→ **Work order**: Your output must reproduce all the records below precisely and contain no pictures.

→ **Data**:
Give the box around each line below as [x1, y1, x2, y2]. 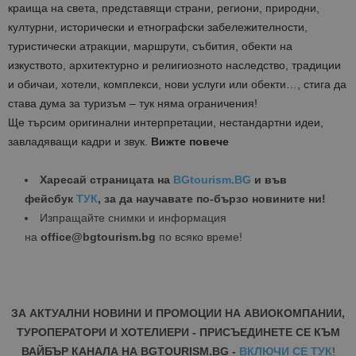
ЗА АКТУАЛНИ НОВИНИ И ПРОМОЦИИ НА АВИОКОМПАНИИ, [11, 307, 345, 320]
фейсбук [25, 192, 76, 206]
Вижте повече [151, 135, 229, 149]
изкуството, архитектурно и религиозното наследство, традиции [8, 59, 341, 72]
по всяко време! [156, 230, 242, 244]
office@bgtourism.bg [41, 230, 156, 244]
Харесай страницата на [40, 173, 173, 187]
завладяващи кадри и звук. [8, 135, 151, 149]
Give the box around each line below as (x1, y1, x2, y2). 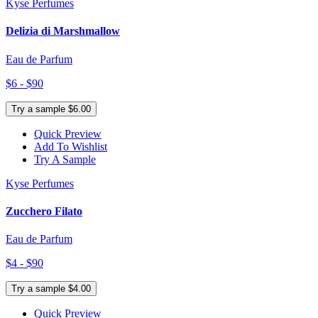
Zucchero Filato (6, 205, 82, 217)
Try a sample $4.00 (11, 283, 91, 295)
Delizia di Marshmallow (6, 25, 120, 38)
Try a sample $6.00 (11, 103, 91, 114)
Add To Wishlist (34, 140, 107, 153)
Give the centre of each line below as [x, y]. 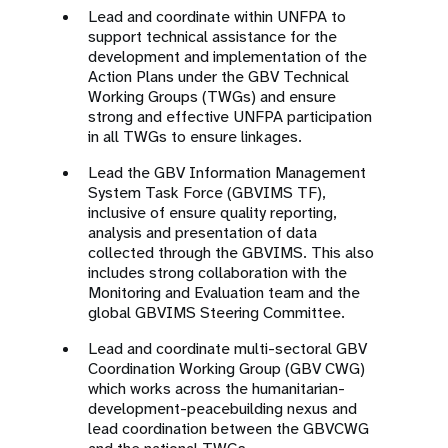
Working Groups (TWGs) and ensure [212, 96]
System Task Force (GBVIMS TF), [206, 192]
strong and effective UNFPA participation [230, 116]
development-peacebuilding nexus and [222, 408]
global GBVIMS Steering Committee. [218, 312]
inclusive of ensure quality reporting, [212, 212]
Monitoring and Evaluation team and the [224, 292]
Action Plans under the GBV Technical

→ **Exercise output**:
Give the box around each line below as [x1, y1, x2, y2]. 
ЗА АКТУАЛНИ НОВИНИ И ПРОМОЦИИ НА АВИОКОМПАНИИ, [11, 307, 345, 320]
фейсбук [25, 192, 76, 206]
Вижте повече [151, 135, 229, 149]
изкуството, архитектурно и религиозното наследство, традиции [8, 59, 341, 72]
по всяко време! [156, 230, 242, 244]
office@bgtourism.bg [41, 230, 156, 244]
Харесай страницата на [40, 173, 173, 187]
завладяващи кадри и звук. [8, 135, 151, 149]
Give the box around each line below as (x1, y1, x2, y2). 
Zucchero Filato (6, 205, 82, 217)
Try a sample $4.00 (11, 283, 91, 295)
Delizia di Marshmallow (6, 25, 120, 38)
Try a sample $6.00 (11, 103, 91, 114)
Add To Wishlist (34, 140, 107, 153)
Give the centre of each line below as [x, y]. 
Working Groups (TWGs) and ensure [212, 96]
System Task Force (GBVIMS TF), [206, 192]
strong and effective UNFPA participation [230, 116]
development-peacebuilding nexus and [222, 408]
global GBVIMS Steering Committee. [218, 312]
inclusive of ensure quality reporting, [212, 212]
Monitoring and Evaluation team and the [224, 292]
Action Plans under the GBV Technical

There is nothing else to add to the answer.